▶ _HOW TO COMPLETE THIS TASK_: Upon reaching the line containing "streetAddresses.countryCode [19, 404, 135, 415]", output that line and all remaining lines exactly, through the end of the entries, and output nothing before it.

[Extracted records]
────────

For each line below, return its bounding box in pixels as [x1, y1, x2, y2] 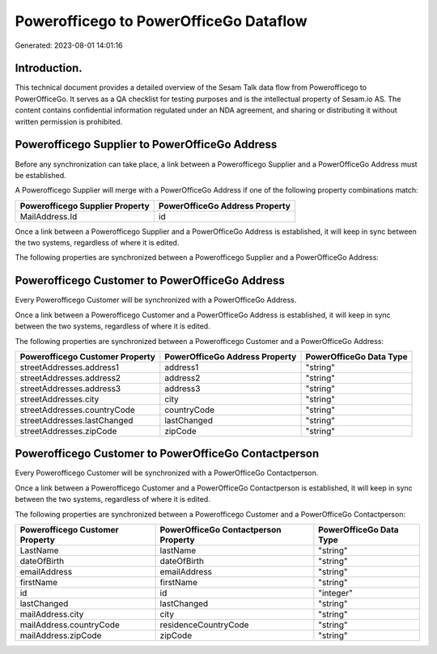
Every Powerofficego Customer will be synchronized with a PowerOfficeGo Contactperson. [15, 468, 319, 478]
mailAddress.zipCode [19, 630, 102, 641]
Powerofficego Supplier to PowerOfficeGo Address [15, 138, 278, 151]
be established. [15, 170, 66, 180]
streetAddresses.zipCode [19, 425, 117, 436]
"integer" [318, 588, 354, 599]
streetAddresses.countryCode [19, 404, 135, 415]
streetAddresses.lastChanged [19, 414, 134, 426]

────────

▶ _EXERCISE ANSWER_:
streetAddresses.countryCode [19, 404, 135, 415]
streetAddresses.lastChanged [19, 414, 134, 426]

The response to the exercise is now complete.